Ayo Registrasi Ulang SIM Card

Sim Card

MetroAsahan.com – Dinas Komunikasi dan Informasi Kabupaten Asahan mengimbau kepada masyarakat agar melakukan registrasi ulang kartu telepon seluler (SIM card) prabayar sampai dengan batas akhir yang ditetapkan tanggal 28 Februari 2018. Jika tidak, maka siap-siap kartu akan terblokir.

Hal tersebut disampaikan kembali Plt Kepala Dinas Komunikasi dan Informatika (Kominfo) Kabupaten Asahan Rahmad Hidayat Siregar, Rabu (1/11) kepada wartawan. “Registrasi ulang, baik SIM Card yang sudah lama maupun kartu perdana, sudah menjadi kewajiban bagi setiap pelanggan seluler di Indonesia. Jika tidak melakukan registrasi, maka siap-siap kartu prabayar diblokir,”ujarnya.

Mantan Camat Kota Kisaran Timur ini mengatakan, mulai 31 Oktober 2017 semua pelanggan seluler diwajibkan melakukan registrasi ulang sampai 28 Februari 2018. “Proses registrasi dimulai 31 Oktober 2017. Diharapkan tuntas sebelum 28 Februari 2018. Jika melewati batas, maka nomor pelanggan beresiko diblokir dan dinonaktifkan secara bertahap. Kan sayang kalau nomor yang biasa kita pakai diblokir,” sebutnya.

Kewajiban melakukan registrasi, kata dia  ada di dalam Peraturan Menkominfo Nomor 12 Tahun 2016 tentang Registrasi Pelanggan Jasa Telekomunikasi, di mana pemerintah mewajibkan semua calon pelanggan dan pelanggan lama kartu prabayar untuk melakukan registrasi dengan validasi Nomor Induk Kependudukan.
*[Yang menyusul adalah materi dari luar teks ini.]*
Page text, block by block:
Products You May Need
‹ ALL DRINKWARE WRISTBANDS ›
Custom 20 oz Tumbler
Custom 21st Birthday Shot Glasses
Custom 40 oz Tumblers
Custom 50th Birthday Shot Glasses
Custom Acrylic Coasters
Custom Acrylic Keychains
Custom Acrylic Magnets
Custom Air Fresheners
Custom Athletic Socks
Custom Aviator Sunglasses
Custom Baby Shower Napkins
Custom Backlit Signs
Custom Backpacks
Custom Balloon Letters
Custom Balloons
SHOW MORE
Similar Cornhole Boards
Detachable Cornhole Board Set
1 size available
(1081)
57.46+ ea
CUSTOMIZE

Olehnya itu, dia meminta kepada seluruh pengguna seluler khususnya di Asagan untuk segera melakukan registrasi ulang.  Ada pun cara registrasi kartu perdana adalah mengirimkan SMS ke 4444 dengan mengetik NIK#NomorKK#, sedangkan untuk pelanggan lama cukup mengetik ULANG#NIK#Nomor KK#.

“Bagi yang belum punya e-KTP, maupun yang belum mencapai usia 17 tahun, bisa menggunakan NIK yang ada di Kartu Keluarga,” jelasnya.
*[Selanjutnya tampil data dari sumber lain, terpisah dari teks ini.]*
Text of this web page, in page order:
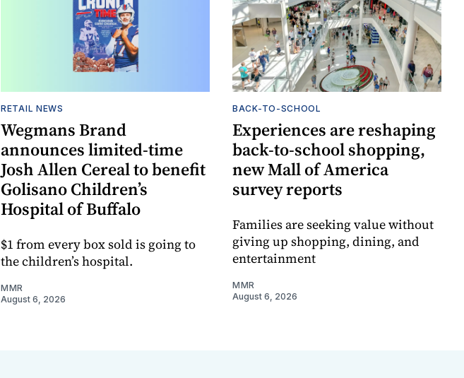
RETAIL NEWS
Wegmans Brand
announces limited-time
Josh Allen Cereal to benefit
Golisano Children’s
Hospital of Buffalo
$1 from every box sold is going to
the children’s hospital.
MMR
August 6, 2026
BACK-TO-SCHOOL
Experiences are reshaping
back-to-school shopping,
new Mall of America
survey reports
Families are seeking value without
giving up shopping, dining, and
entertainment
MMR
August 6, 2026
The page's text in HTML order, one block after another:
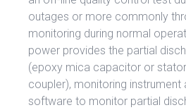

Sementara itu, banyaknya beredar informasi hoax berkembang di tengah masyarakat seputar regitrasi ulang SIM card ini yang batas akhir berlangsung sampai tanggal 31 Oktober 2017. Padahal Kementerian Komunikasi dan Informatika (Kemkominfo) dan operator seluler sudah sempat melakukan sosialisasi registrasi kartu prabayar berlaku mulai 31 Oktober 2017 hingga 28 Februari 2018.
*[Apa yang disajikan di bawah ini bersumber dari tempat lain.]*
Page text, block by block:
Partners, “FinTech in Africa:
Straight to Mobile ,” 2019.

Dampak dari hal itu, situs web operator seluler sempat down karena tingginya trafik pengunjung yang ingin melakukan registrasi kartu secara online, pada hari Selasa, tanggal 31 Oktober 2017 kemarin. Hal tersebut juga membuat pelanggan lainnya menjadi kesulitan registrasi.

“Registrasi sim card ulang hari Selasa kemarin memang sulit dan selalu gagal. Mungkin banyak yang termakan issue kalau batasnya kemarin, padahal sampai tanggal 28 Februari 2018,” kata Heru Sihotang.